Sunday, January 10, 2010

Buying the right glass for your drink!!!

If you enjoy fine champagnes and sparkling wines, then having the right glasses is worth the investment!

Whether you are celebrating a wedding, anniversary, New Year’s Eve or other special occasion, champagne or sparkling wine in fine champagne glasses makes the perfect complement to any celebration.

But what are the right shape, size and brand of champagne glasses to buy? Read on and learn the basics of selecting and buying quality champagne glasses into which to pour your bubbly.

What Type of Champagne Glass to Buy?

What should you look for when buying quality Champagne glasses?
Champagne Flutes

A tall tulip-shaped flute is what most experts suggest you use to serve champagne; the small mouth and tall shape of a champagne flute slows the movement of the bubbles, allowing expensive champagne to retain its effervescence longer and concentrating the aroma better than other shapes.

Typically containing six to eight ounces of champagne, the flute’s narrow opening traps and concentrates the aroma and helps preserve the chill of the wine, whereas a glass with a wide bowl allows the aroma to escape and the wine flatten quickly.

Champagne Saucer or Coupe

While coupes may be sensuous (rumors abound that these wide-bowled champagne glasses were originally cast from the breasts of various famous women), they don’t make the best glasses for sipping fine champagne or sparking wines!

For many people, the image of a champagne glass is all wrong; the wide mouth saucer or coupe shape bowl is actually to be avoided! A wide bowl lets all the bubbles escape and your sparkling wine or expensive French champagne goes flat and warms up very quickly with a lot of surface area.

Sparkling Wine Glasses

Over the years, a number of unique shapes and playful designs have evolved in the world of sparkling wine glasses. Some of the more popular styles of sparkling wine glasses enable the stem to be filled as well as the bowl or flute.

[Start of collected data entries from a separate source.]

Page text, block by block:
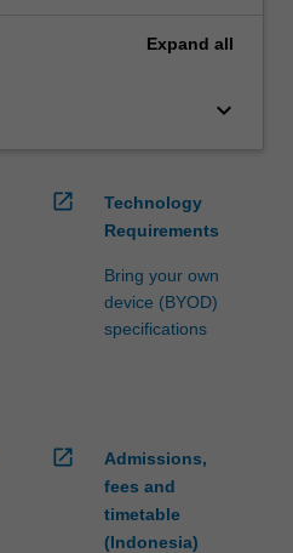
Expand all
keyboard_arrow_down
open_in_new
Technology
Requirements
Bring your own
device (BYOD)
specifications
open_in_new
Admissions,
fees and
timetable
(Indonesia)
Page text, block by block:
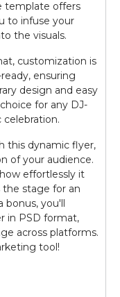
template offers
to infuse your
the visuals.
customization is
ensuring
design and easy
for any DJ-
this dynamic flyer,
of your audience.
effortlessly it
stage for an
bonus, you'll
in PSD format,
across platforms.
tool!
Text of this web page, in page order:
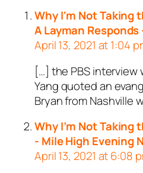
Why I'm Not Taking
A Layman
April 13, 2021 at 1:04
[…] the PBS interview
Yang quoted an
Bryan from Nashville
Why I’m Not Taking
- Mile High Evening
April 13, 2021 at 6:08
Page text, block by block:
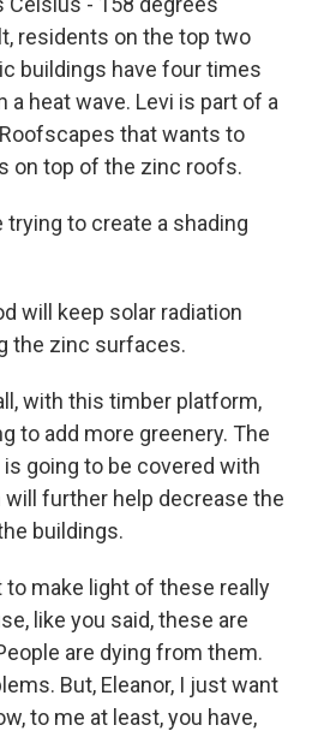
residents on the top two
buildings have four times
a heat wave. Levi is part of a
that wants to
on top of the zinc roofs.
trying to create a shading
will keep solar radiation
the zinc surfaces.
with this timber platform,
to add more greenery. The
going to be covered with
will further help decrease the
buildings.
to make light of these really
like you said, these are
are dying from them.
But, Eleanor, I just want
to me at least, you have,
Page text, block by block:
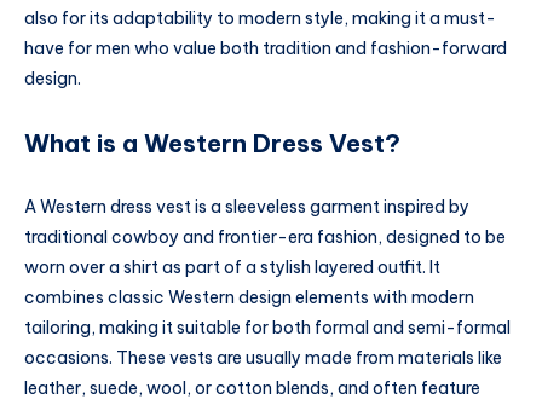
also for its adaptability to modern style, making it a must-
have for men who value both tradition and fashion-forward
design.
What is a Western Dress Vest?
A Western dress vest is a sleeveless garment inspired by
traditional cowboy and frontier-era fashion, designed to be
worn over a shirt as part of a stylish layered outfit. It
combines classic Western design elements with modern
tailoring, making it suitable for both formal and semi-formal
occasions. These vests are usually made from materials like
leather, suede, wool, or cotton blends, and often feature
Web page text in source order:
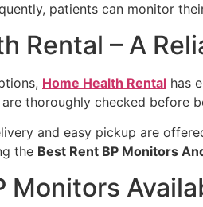
patients can monitor
Rental – A
Home Health Rental has
thoroughly checked before
and easy pickup are
the Best Rent BP Monitors
Monitors
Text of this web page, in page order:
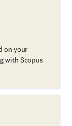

Once consumed only on very special occasions, only wines crafted in the champagne region of France qualify as true champagnes, today you can find any number of superior sparkling wines from around the world and sparkling wines have become extremely popular in recent years. Many people prefer a sparkling wine or champagne over other wines these days, even for everyday enjoyment.

If design and appearance are more important to you than pure function, then these designer-oriented sparkling wine glasses can be a nice addition to your stemware collection, but the fact that your hands warm the sparkling wine more quickly when the stem is filled may outweigh the nice look some of these glasses!

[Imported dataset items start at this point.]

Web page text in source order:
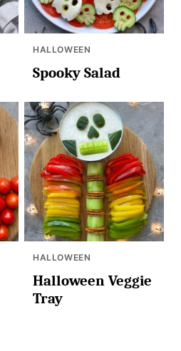
HALLOWEEN
Spooky Salad
HALLOWEEN
Halloween Veggie
Tray
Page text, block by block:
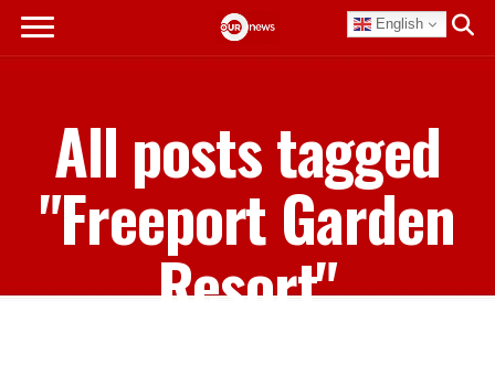
English
All posts tagged
"Freeport Garden
Resort"
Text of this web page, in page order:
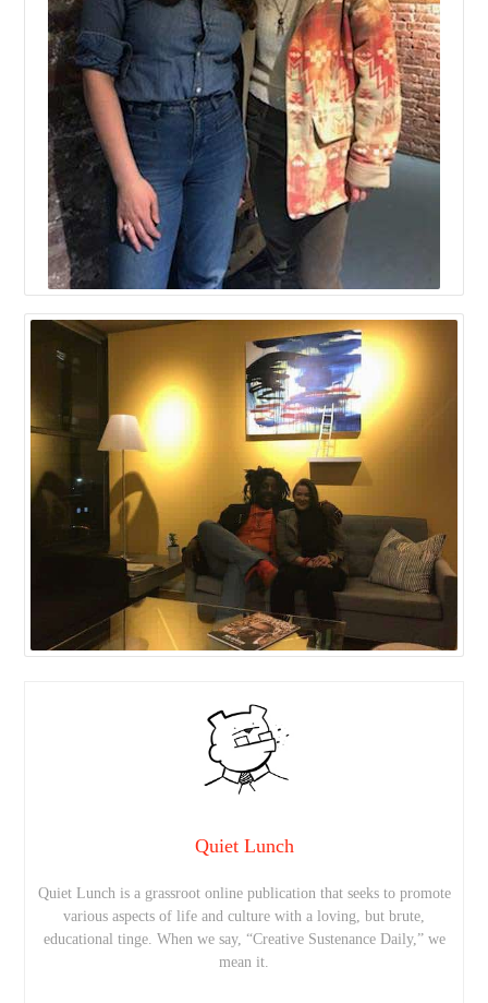
Quiet Lunch
Quiet Lunch is a grassroot online publication that seeks to promote
various aspects of life and culture with a loving, but brute,
educational tinge. When we say, “Creative Sustenance Daily,” we
mean it.
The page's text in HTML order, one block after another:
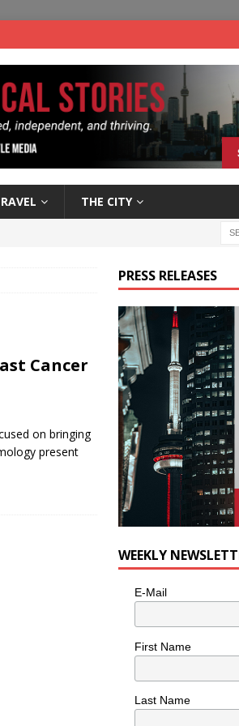
THE CITY
Cancer
on bringing
present
PRESS RELEASES
WEEKLY
E-Mail
First Name
Last Name
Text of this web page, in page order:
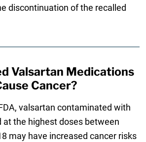
discontinuation of the recalled
Valsartan Medications
Cancer?
valsartan contaminated with
at the highest doses between
may have increased cancer risks
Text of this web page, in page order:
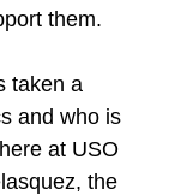
them.
taken a
and who is
at USO
the
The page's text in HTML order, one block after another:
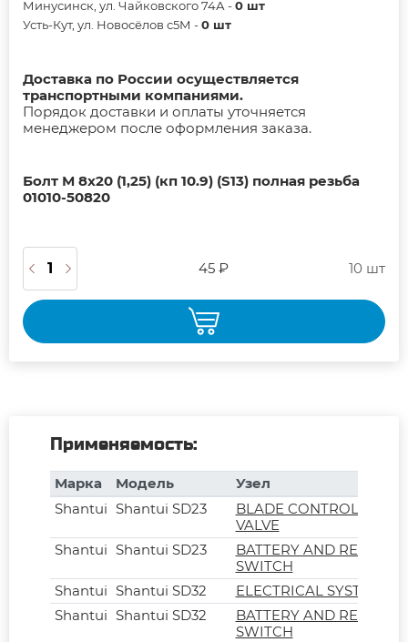
Минусинск, ул. Чайковского 74А -0 шт
Усть-Кут, ул. Новосёлов с5М -0 шт
Доставка по России осуществляется
транспортными компаниями.
Порядок доставки и оплаты уточняется
менеджером после оформления заказа.
Болт М 8х20 (1,25) (кп 10.9) (S13) полная резьба
01010-50820
45 ₽ 10 шт
Применяемость:
Марка Модель
Узел
Shantui Shantui SD23
BLADE CONTROL
VALVE
Shantui Shantui SD23
BATTERY AND RELAY
SWITCH
Shantui Shantui SD32
ELECTRICAL SYSTEM
Shantui Shantui SD32
BATTERY AND RELAY
SWITCH

Champagne Flutes concentrate the flavor and aroma of a Champagne or sparkling wine, making it the ideal shape.
Crystal or Glass Champagne Glasses?

The question often comes up whether crystal or glass is the better choice when selecting glassware for champagne and sparkling wine. Glass contains a mixture of sand, soda ash, marble, dolomite, potash and borax. These elements are heated to approximately 105ºC (221ºF) to create a molten batch of glass.

Crystal is made by adding lead oxide to the batch (24% or more of the batch will be lead in this case), making it tougher than regular glass. The lead content makes a glass appear to be more ‘sparkly’ since it is more refractive than normal glass. The irony is that since lead crystal glassware costs more, people will tend to treat it with more care than regular glassware, despite the fact that it is actually more durable!

Champagne Glass Storage and Care

First of all, if you do purchase fine crystal champagne or sparkling wine glasses, use them! You don’t have to treat them any differently than other glassware. Wash your glasses soon after using them and hand dry to prevent clouding or water marks.

You can put them in the dishwasher but hand washing is fine; the main thing is to be sure the glasses are rinsed thoroughly and hand dried with a lint-free linen towel to keep them clean and free of streaks or water marks.

Never expose your fine champagne glasses to rapid changes in temperature as this could damage them; for instance if you just took them out of the hot dishwasher and put them into the freezer you’d be asking for trouble. Champagne glasses should be used at room temperature and not chilled in a freezer or ice bucket anyway!

Chilling and Pouring Champagne

A good sparkling wine or champagne is best enjoyed well chilled; ideally, you want to pour from the bottle at 7 ºC (43 to 48 ºF). Any colder and you’ll miss out on the complex aroma and taste, much warmer and you’ll be really disappointed.

Don’t chill the glasses though; just the bottle before you uncork it; don’t leave it in the freezer … an ice bucket is the best way to chill champagne to get the right balance of the alcohol.

Tilt your champagne flute when you pour to prevent building up a ‘head’; unlike good beer, the sugars and alcohol in a fine sparkling wine is best appreciated with the bubbles in the liquid not let to escape by pouring too quickly from bottle into glass.